Scientists at Disney Research have developed a way to wirelessly charge several electronic devices in a room, eliminating the need for electrical cords or charging cradles. The method makes it possible to power several cellphones, fans and lights simultaneously.
“This new innovative method will make it possible for electrical power to become as ubiquitous as WiFi,” said Alanson Sample, associate lab director and principal research scientist at Disney Research in the US.
“This in turn could enable new applications for robots and other small mobile devices by eliminating the need to replace batteries and wires for charging,” Sample said. “We’ve demonstrated room-scale wireless power, but there’s no reason we couldn’t scale this down to the size of a toy chest or up to the size of a warehouse,” said Sample.
Essential tests
According to Sample, wireless power transmission is a long-standing technological dream. Celebrated inventor Nikola Tesla famously demonstrated a wireless lighting system in the 1890s and proposed a system for transmitting power long distances to homes and factories, though it never came to fruition.

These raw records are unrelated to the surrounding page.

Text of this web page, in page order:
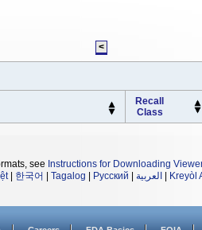
<
Recall
Class
see Instructions for Downloading
| 한국어 Tagalog Русский العربية Kreyòl

Today, most wireless power transmission occurs over very short distances, typically involving charging stands or pads. The method called quasistatic cavity resonance (QSCR) involves inducing electrical currents in metalized walls, floor and ceiling of a room, which in turn generate magnetic fields that permeate the room’s interior.
This enables power to be transmitted efficiently to receiving coils that operate at the same resonant frequency as the magnetic fields. The induced currents in the structure are channeled through discrete capacitors, which isolate potentially harmful electrical fields.
“Our simulations show we can transmit 1.9 kilowatts of power while meeting federal safety guidelines,” said Matthew J Chabalko, from Disney Research. “This is equivalent to simultaneously charging 320 smart phones,” Chabalko said.
In the demonstration, the researchers constructed a 16×16-foot room with aluminium walls, ceiling and floor bolted to an aluminium frame. A copper pole was placed in the centre of the room; a small gap was created in the pole, into which discrete capacitors were inserted. “It is those capacitors that set the electromagnetic frequency of the structure and confine the electric fields,” Chabalko said.
Devices operating at that low megahertz frequency can receive power almost anywhere in the room. Though the demonstration room was specially constructed, Sample said it will be possible to reduce the need for metalized walls, ceilings and floors in the future. It may be possible to retrofit existing structures, for instance, with modular panels or conductive paint. Larger spaces might be accommodated by using multiple copper poles. The study appears in the journal PLOS ONE.